Any comic book fan knows (having been a huge collector, my first job was actually managing a comic book shop) that for as long as these "gods" have battled each other in the cosmos, so has Marvel Comics fought against DC Comics for ultimate supremacy. Marvel has blown far past DC Comics in recreating their universe on the big screen, but Thor: The Dark World felt an awful lot like this Summer's Man of Steel, centering on a sort of "been there, done that," uninspired plot and framework. It also closely mimics the Superman movie by sending our hero's innocent girlfriend (Natalie Portman, whose Jane Foster may as well be named Lois Lane, or even simply "damsel in distress") deep into space, or by giving us huge alien beings that battle and destroy much of Earth without even a care.

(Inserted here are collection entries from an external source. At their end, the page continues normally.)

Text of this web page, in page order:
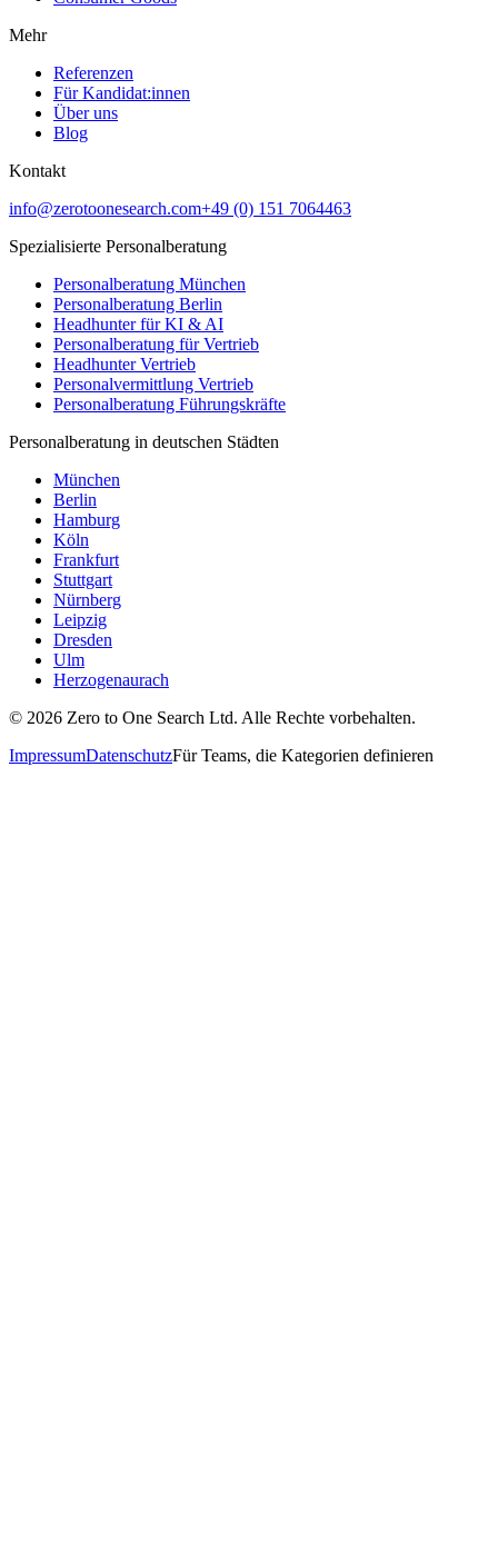
Mehr
Referenzen
Für Kandidat:innen
Über uns
Blog
Kontakt
info@zerotoonesearch.com+49 (0) 151 7064463
Spezialisierte Personalberatung
Personalberatung München
Personalberatung Berlin
Headhunter für KI & AI
Personalberatung für Vertrieb
Headhunter Vertrieb
Personalvermittlung Vertrieb
Personalberatung Führungskräfte
Personalberatung in deutschen Städten
München
Berlin
Hamburg
Köln
Frankfurt
Stuttgart
Nürnberg
Leipzig
Dresden
Ulm
Herzogenaurach
© 2026 Zero to One Search Ltd. Alle Rechte vorbehalten.
ImpressumDatenschutzFür Teams, die Kategorien definieren
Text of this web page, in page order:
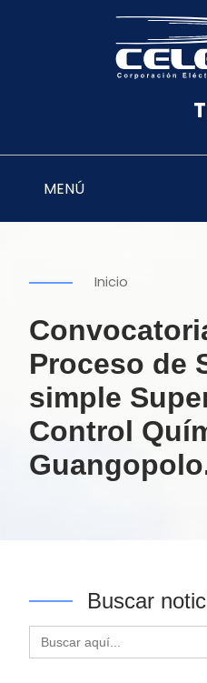
MENÚ
Inicio
Proceso de
simple
Control
Buscar
Buscar:
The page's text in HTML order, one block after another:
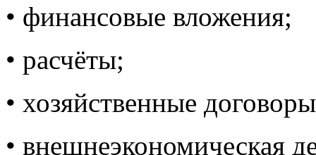
• финансовые вложения;
• расчёты;
• хозяйственные
• внешнеэкономическая
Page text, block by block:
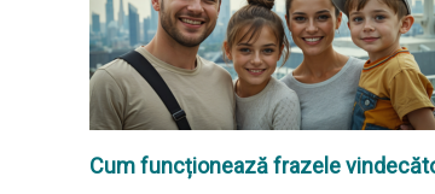
Cum funcționează frazele
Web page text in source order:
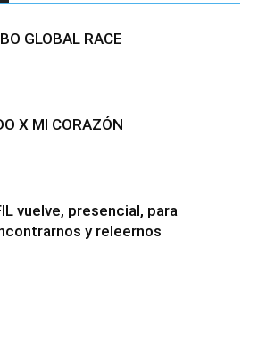
GLOBAL RACE
X MI CORAZÓN
vuelve, presencial, para
y releernos
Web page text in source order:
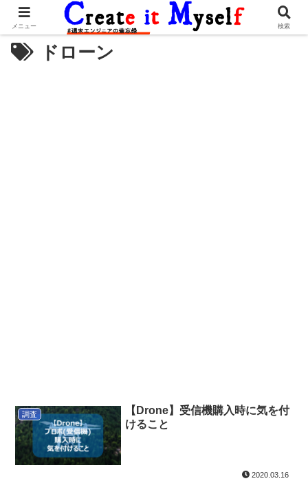
ドローン
調査
【Drone】受信機購入時に気を付
けること
2020.03.16
メニュー 検索
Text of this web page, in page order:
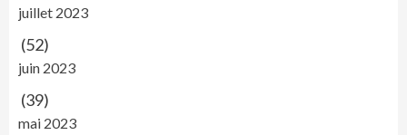
juillet 2023
(52)
juin 2023
(39)
mai 2023
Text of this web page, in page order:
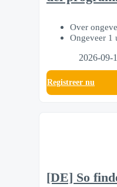
Over
Ongeveer 1
2026-09-
Registreer nu
[DE] So
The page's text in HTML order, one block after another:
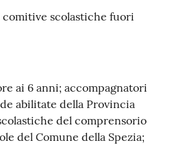
scolastiche fuori
ai 6 anni; accompagnatori
abilitate della Provincia
del comprensorio
del Comune della Spezia;
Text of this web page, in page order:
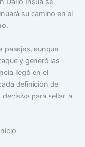
Darío Insúa se
su camino en el
pasajes, aunque
y generó las
llegó en el
definición de
para sellar la
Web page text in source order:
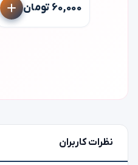
۶۰,۰۰۰ تومان
نظرات کاربران
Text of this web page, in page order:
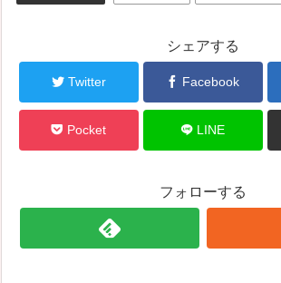
シェアする
Twitter Facebook
Pocket LINE
フォローする

Wouldn't a threat of this magnitude had brought on The Avengers? Sigh.
Thor: The Dark World is not one of the greatest efforts Marvel Studios has given us thus far. In fairness, The Avengers was so darned good, the bar may have been set a bit too high for the likes of any one superhero to carry a film all on their own.
But there is a formula to these films that we have come to expect, and even anticipate. It is the most basic and boiled down comic book formula that one could imagine, but it's so damn delicious that we continuously crave more, even when some helpings are more filling than others. You simply take your good guy, your bad guy, your plot of world destruction and then pepper in a series of light - and hilarious - side characters and bits of dialogue. Insert your mandatory cameo by Marvel legend Stan Lee and a few stinger scenes during the end credits and - voila! - you have yourself a successful recipe for a Marvel movie.
Will we ever grow tired of inserting new heroes, villains and cataclysmic plots? Probably not. The true beauty of the Marvel movies has been how perfectly it has recreated the comic book reader's experience: Not every issue is as good as the last one, but you can't get enough if the major players are to your liking. It's not a definitive story with an ending, it's a serial adventure that has no end.
Yes, there has yet to be a film in this canon that has not been fun and/or enjoyable. Thor: The Dark World is enjoyable enough, if it does exist only to wet our appetite for a better, more meaningful film that will undoubtedly come.
Speaking of future Marvel films, per norm, stick around for not one but two "stinger" bonus scenes during the end credits, setting the table for next Summer's The Guardians of the Galaxy as well as future installments of The Avengers. One is a bit amusing and the other will at worst, peak your interest and at best - like if you are a giant comic book nerd at heart - will make your head explode.